26 Ağustos, milletimizin kader çizgisinde iki kez karşımıza çıkan tek gündür. Birinde Anadolu’ya girdik, diğerinde de çıkmayacağımızı dünyaya duyurduk. 1071’de Malazgirt’te Anadolu’ya giriş kapısını açtık; 1922’de Büyük Taarruzla kapının bir daha kapanmayacağını ilan ettik. Bunu “tarihin cilvesi” diye geçiştirmek, meseleyi küçültmektir. Çünkü bu tarihî simetri, millet olmanın asıl dayanağını gösterir: hafıza. ...Millet, sadece sınır çizgileriyle, nüfus sayılarıyla, anayasa maddeleriyle var olmaz; millet, hatırlama iradesiyle yaşar.
Hafızasını kaybeden milletler kökü kesilmiş ağaçlara benzerler; gövdesi ayakta gibi görünür ama ilk rüzgârda devrilir. Tarih, hatırlayanların destanı değil; en çok unutanların çöküş kaydıdır. Roma’dan Bizans’a, Osmanlı’dan nice imparatorluğa kadar… Hepsi önce hafızalarında yıkıldı, sonra topraklarında. Benim tanımımla, tarih dediğimiz şey hafızasını yitiren milletlerin sessiz cenaze alayından ibarettir. Çünkü her unutuluş önce kimlikte bir boşluk açar; sonra o boşluk, devleti ve toplumu yutar. İşte bu yüzden 26 Ağustos yalnızca bir tarih değil, bir varlık sözleşmesidir: unutmamak, yıkılmamak için atılmış imzadır. Ve o imza, en gür sesiyle Büyük Taarruz sabahı Kocatepe’de duyuldu. O sabah yükselen top sesleri yalnızca Yunan ordusuna değil, tarihin kendisine yönelmişti: “Biz buradayız, gitmeyeceğiz.” Bu haykırış, göçebelikten yerleşikliğe, boylardan millete, enkazdan cumhuriyete geçişin ilanıydı. Uluslar böyle kurucu anlarla kimlik kazanır. Fransızların Bastille günü, Amerikalıların 4 Temmuz’u, Rusların Ekim Devrimi nasıl hafızanın mihenk taşlarıysa, bizim için de 26–30 Ağustos odur. Farkımız şudur: Fransız Bastille’i tiyatrosuyla, romanıyla, müzesiyle yaşatır. Amerikalı 4 Temmuz’u yalnızca piknik değil, kimlik tazelemesi olarak kutlar. Yahudiler, iki bin yıl önceki sürgünlerini hâlâ ritüellerle canlı tutar. Çin, hanedan geçmişini bugünkü iktidarına meşruiyet aracı yapar. Biz ise çoğu zaman 26 Ağustos’u birkaç resmî söyleme, paylaşıma, tatil rehavetine indirgiyoruz. Takvim hatırlatır; yaşatan hafızadır. Takvim günü tüketir, hafıza ise millet kurar. Sahi, bizler hafızayı yaşatmak yerine, günü mü tüketiyoruz?

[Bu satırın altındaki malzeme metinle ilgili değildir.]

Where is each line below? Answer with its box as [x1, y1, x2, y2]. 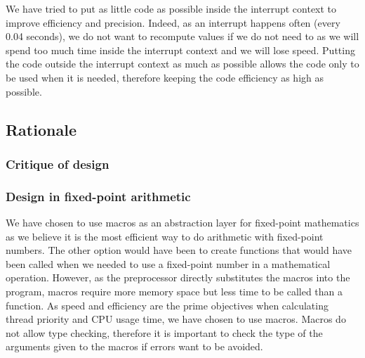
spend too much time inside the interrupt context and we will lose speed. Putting [6, 42, 355, 57]
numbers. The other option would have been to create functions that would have [6, 243, 352, 257]
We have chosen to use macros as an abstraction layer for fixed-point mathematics [6, 215, 359, 229]
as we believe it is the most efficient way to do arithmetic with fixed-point [6, 229, 324, 243]
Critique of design [6, 155, 109, 172]
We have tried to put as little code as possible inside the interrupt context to [6, 1, 337, 15]
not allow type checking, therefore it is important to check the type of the [6, 325, 323, 340]
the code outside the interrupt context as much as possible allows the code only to [6, 56, 359, 71]
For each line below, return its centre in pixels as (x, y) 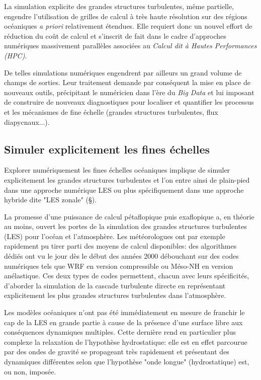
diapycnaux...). (27, 122)
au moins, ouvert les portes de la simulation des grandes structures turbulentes (125, 226)
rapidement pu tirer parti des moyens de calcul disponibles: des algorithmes (120, 246)
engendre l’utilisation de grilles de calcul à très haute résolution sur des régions (126, 16)
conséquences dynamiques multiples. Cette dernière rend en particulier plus (120, 332)
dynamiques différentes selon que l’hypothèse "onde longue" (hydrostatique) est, (127, 362)
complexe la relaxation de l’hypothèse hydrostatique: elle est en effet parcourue (126, 341)
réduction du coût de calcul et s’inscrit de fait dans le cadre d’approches (115, 35)
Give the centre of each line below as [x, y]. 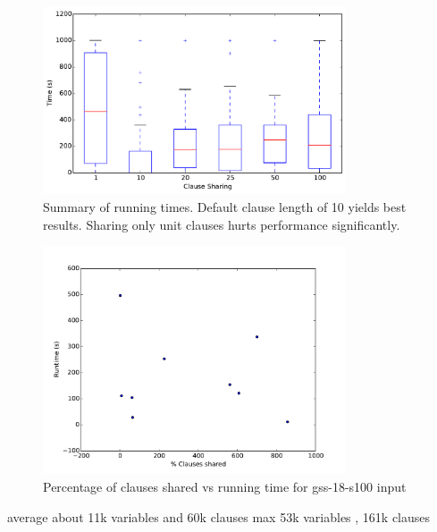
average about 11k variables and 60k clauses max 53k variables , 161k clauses [219, 516]
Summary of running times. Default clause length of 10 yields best [225, 206]
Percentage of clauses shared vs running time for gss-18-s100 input [225, 487]
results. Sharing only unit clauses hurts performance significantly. [222, 224]
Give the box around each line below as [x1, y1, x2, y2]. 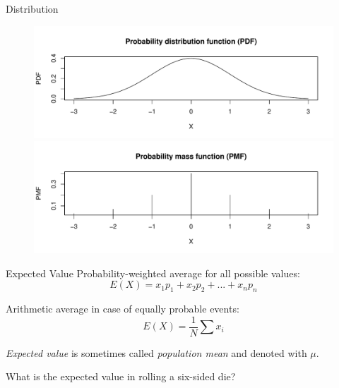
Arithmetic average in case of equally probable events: [6, 301, 239, 316]
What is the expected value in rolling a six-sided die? [6, 369, 236, 384]
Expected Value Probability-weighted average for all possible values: [6, 265, 300, 280]
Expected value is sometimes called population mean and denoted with [6, 345, 307, 360]
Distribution [6, 1, 59, 16]
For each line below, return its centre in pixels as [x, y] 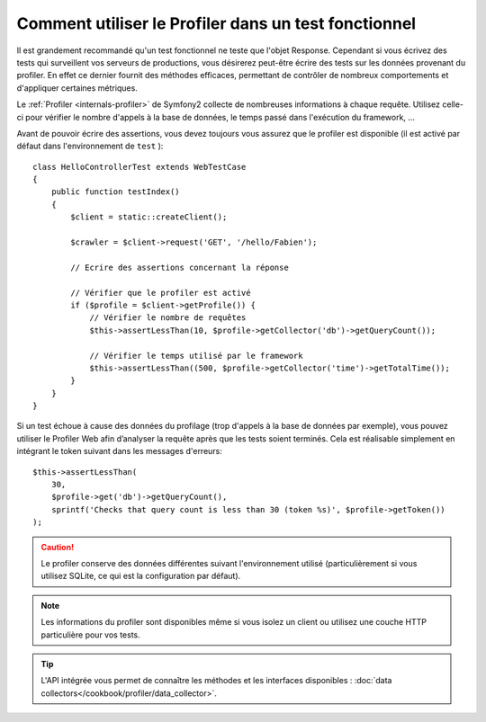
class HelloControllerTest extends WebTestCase [139, 167]
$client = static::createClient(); [149, 217]
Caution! [58, 547]
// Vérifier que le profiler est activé [161, 293]
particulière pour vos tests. [91, 635]
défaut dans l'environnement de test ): [90, 146]
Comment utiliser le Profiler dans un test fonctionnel [216, 23]
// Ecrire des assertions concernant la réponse [180, 267]

Çocuklarımızı “tarih” adı altında yıl ve rakam ezberine mahkûm ediyoruz. Onlara Malazgirt’in 1071’de, Büyük Taarruz’un 1922’de olduğunu belletiyoruz; o günlerin neden varlık-yokluk meselesi olduğunu hissettirmiyoruz. Çanakkale’yi sınav sorusuna çeviriyoruz ama Gelibolu’nun taşına, toprağına, rüzgârına götürmüyoruz. Böyle olunca tarih, gençlerin zihninde kalıcı bir hafıza değil, geçici bir bilgi kırıntısı olarak yer ediyor. Tarihi hayatın içine taşımadığımız için, gençleri eleştirmek yerine kendimizle yüzleşmeliyiz. Yaşatmadığımız şeyi vermediğimiz duygu ve tanıklığı, değerlerimizi gençlerin sahiplenmesini beklemek, kendi ihmallerimizi, sorumsuzluğumuzu, bilinçsizliğimizi onların sırtına yüklemek değil midir?
Unutulan hafıza, geride bırakılan mazi değil; çalınmış bir gelecek demektir.